Not much, according to the luminaries of the field. I went to a panel about the future of supercomputing at SC11, and learned that the future is… Fortran, MPI, OpenMP and CUDA. I have no reason to doubt the experts; after all some of them were with the industry when it was all ferrite core memory and punch cards. But it makes me wonder if there is a future at all for supercomputing, if things keep going in this direction.
Let me explain: Programming in Fortran, MPI (Message Passing Interface), OpenMP (a system of annotations for C or Fortran to help the compiler parallelize the program), and CUDA (Compute Unified Device Architecture for programming GPGPUs) is tedious, uninspiring, and boring.
I talked to a CS student who was demonstrating his summer work at the booth belonging to one of the large national labs. It was a project to improve Monte Carlo simulations of some physical processes. It was done, unsurprisingly, using MPI and OpenMP. I asked him what the exciting part of the job was. It was the learning of the Monte Carlo method.
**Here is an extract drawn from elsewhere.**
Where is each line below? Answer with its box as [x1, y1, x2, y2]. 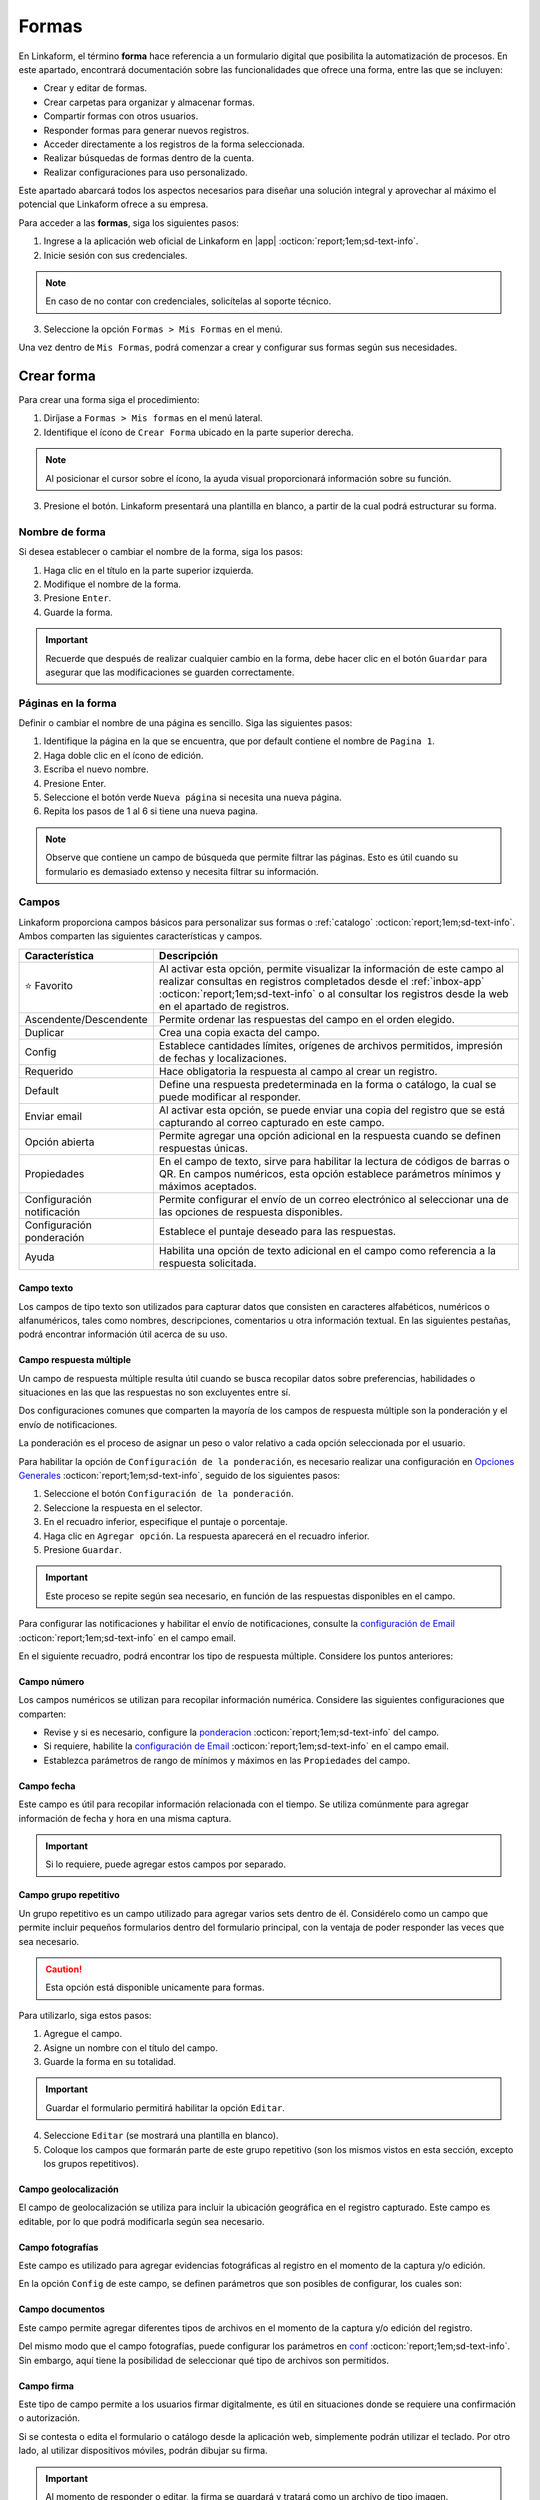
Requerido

The rest was the tedium of combining barely compatible clunky programming paradigms into a workable program.
Why does it matter? Because a thriving industry or a company must attract talent. And talent can’t be bought, at least not easily. There was once a study, which showed that, above a certain compensation level, talented people don’t care so much about salaries as they do about the novelty, excitement, and freedom. Google knows it very well: They create an exciting work environments (I call them day-care centers for programmers), and encourage their employees to spend 20% of their time pursuing their own projects. No wonder there is an underground pipeline from Microsoft to Google through which the talent keeps leaking out.
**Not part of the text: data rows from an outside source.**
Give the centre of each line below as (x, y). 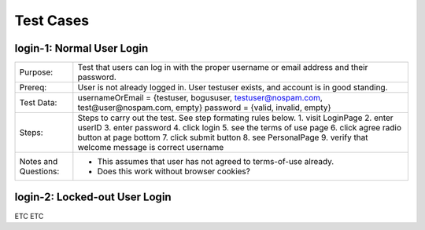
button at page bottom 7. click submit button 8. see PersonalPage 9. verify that (223, 137)
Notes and (39, 162)
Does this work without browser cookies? (174, 171)
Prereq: (33, 88)
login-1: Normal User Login (81, 48)
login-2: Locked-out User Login (93, 197)
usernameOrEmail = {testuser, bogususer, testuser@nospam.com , (200, 98)
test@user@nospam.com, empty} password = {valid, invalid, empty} (205, 108)
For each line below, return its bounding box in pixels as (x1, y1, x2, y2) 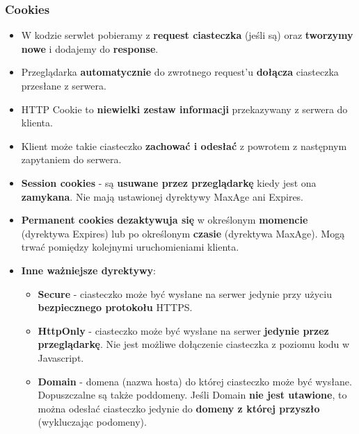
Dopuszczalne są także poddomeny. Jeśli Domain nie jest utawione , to (38, 387, 347, 402)
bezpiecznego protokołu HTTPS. (38, 300, 193, 315)
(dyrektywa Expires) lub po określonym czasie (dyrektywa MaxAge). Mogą (21, 226, 345, 240)
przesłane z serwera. (21, 78, 106, 92)
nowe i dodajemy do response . (21, 41, 159, 56)
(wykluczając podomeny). (38, 415, 147, 429)
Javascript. (38, 350, 84, 365)
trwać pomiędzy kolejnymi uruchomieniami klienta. (21, 240, 239, 254)

By the way, I worked for Microsoft back when it was exciting. Our salaries were rather mediocre, but we felt the urge to work long hours and weekends because we felt that our contributions mattered. Unlike today, sales and marketing were not driving the company, developers were.
To confuse matters even more for the executives, programmers are relatively cheap. The cooling bill for a data center dwarfs the cost of software development. Let’s face it, from a distance, a programmer might look just like another commodity, like a computer rack, air conditioner, or a router. This is even more pronounced in supercomputing, where a single rack might go for a million dollars–an equivalent of 10-20 programmer/years.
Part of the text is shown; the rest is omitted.